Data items
= = = =
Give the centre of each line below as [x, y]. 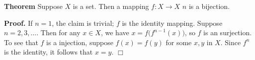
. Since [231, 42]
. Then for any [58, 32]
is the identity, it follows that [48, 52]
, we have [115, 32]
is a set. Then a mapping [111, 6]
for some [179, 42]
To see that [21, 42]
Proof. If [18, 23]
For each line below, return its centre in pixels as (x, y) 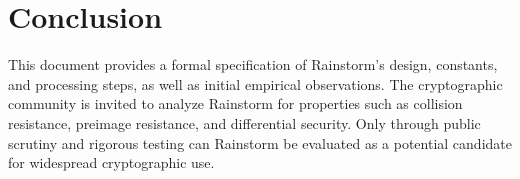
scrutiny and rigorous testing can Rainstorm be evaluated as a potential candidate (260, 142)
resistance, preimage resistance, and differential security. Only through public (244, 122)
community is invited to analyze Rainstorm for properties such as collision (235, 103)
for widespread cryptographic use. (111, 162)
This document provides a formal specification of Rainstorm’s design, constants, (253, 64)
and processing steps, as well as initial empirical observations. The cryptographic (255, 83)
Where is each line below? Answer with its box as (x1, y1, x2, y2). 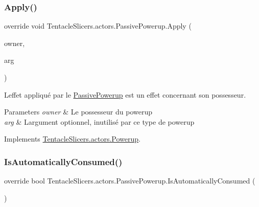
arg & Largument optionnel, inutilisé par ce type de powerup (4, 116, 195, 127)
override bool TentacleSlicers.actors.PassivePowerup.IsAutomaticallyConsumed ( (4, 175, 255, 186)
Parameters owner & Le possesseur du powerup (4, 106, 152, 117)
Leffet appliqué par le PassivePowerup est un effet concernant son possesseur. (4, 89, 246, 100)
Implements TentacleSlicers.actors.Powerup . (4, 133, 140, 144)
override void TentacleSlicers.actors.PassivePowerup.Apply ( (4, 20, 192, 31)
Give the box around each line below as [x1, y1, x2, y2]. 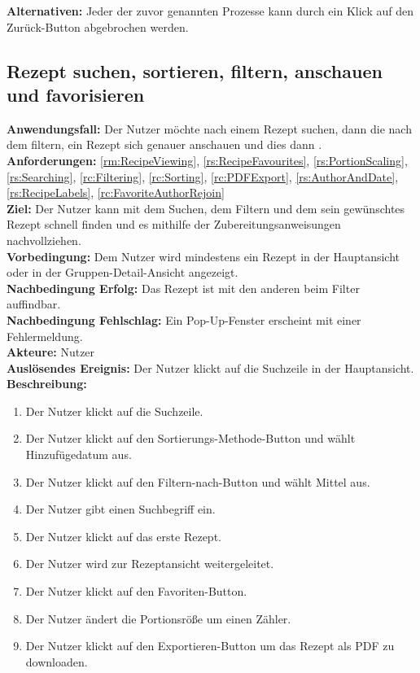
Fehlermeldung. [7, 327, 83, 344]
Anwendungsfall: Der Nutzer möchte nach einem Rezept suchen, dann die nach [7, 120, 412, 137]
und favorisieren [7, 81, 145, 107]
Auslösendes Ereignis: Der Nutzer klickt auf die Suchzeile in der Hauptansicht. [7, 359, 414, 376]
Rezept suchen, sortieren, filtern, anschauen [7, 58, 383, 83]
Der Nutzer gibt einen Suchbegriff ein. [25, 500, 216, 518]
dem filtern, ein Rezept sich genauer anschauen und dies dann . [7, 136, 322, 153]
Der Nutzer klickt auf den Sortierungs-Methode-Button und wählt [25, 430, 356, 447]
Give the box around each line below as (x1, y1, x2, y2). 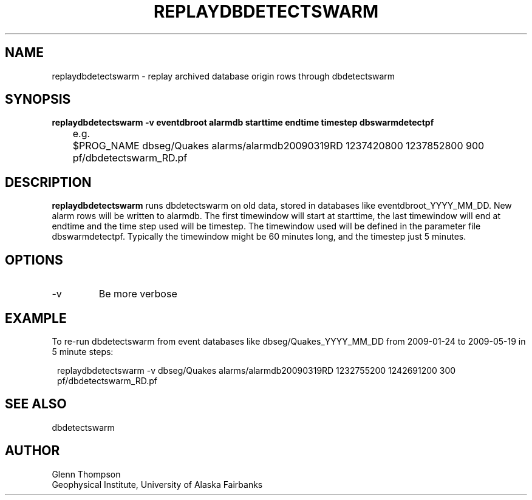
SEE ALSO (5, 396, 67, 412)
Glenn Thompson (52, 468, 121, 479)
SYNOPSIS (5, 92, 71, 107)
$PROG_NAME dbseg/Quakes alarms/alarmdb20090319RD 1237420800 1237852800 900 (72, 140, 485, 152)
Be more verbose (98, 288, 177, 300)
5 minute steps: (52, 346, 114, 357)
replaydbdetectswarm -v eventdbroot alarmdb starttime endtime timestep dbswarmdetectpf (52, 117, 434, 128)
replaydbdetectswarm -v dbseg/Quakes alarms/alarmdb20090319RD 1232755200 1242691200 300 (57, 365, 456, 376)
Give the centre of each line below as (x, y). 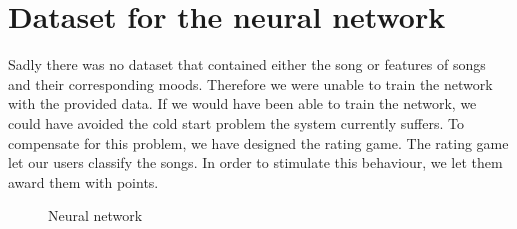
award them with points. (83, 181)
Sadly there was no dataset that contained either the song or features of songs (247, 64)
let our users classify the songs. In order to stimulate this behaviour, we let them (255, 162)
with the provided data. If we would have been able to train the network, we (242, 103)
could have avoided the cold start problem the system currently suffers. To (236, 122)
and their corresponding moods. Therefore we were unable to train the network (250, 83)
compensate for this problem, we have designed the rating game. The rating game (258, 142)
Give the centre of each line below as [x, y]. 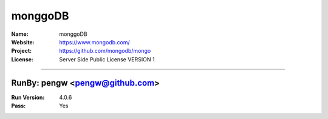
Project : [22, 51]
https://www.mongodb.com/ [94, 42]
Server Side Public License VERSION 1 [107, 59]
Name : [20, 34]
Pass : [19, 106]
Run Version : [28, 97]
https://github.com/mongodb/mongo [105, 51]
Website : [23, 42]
= = = =
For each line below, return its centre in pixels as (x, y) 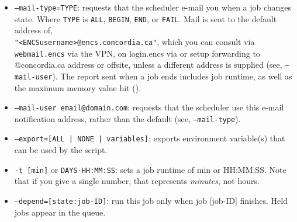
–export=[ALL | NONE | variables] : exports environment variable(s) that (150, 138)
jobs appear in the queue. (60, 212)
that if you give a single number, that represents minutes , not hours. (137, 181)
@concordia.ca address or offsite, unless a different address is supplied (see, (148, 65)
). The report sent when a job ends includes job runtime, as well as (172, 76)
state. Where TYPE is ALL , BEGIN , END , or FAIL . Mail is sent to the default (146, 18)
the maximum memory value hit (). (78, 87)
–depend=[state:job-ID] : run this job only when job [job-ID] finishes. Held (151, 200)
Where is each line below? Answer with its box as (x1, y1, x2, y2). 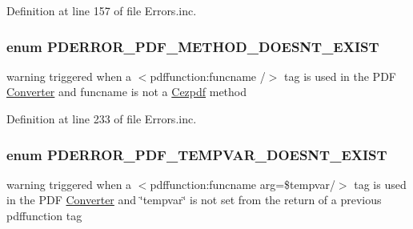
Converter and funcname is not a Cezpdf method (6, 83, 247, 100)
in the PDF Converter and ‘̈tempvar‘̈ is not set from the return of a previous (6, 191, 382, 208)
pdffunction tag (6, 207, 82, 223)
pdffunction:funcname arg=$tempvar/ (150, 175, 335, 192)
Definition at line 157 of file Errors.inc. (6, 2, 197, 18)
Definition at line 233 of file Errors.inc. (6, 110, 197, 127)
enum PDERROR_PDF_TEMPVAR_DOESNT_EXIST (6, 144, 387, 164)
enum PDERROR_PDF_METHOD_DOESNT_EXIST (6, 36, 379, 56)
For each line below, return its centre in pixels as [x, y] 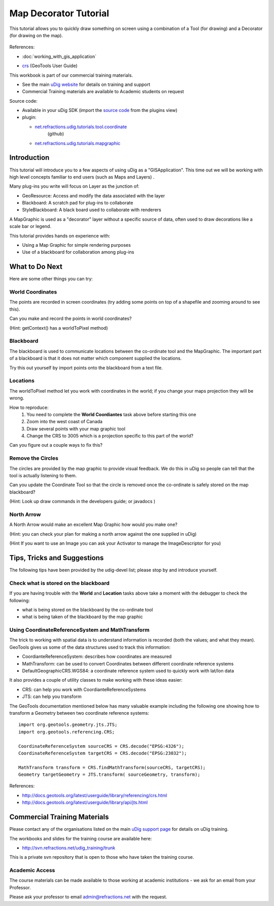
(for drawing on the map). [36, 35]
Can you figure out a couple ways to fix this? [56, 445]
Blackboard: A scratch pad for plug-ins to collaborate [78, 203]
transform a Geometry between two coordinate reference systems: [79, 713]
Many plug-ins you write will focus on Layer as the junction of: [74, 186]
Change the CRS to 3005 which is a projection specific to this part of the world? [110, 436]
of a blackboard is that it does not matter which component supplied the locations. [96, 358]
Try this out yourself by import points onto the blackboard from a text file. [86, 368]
= = = =
The task | Across the entries above, state how many lines include the string "alarms", with no other text.

Written response | 2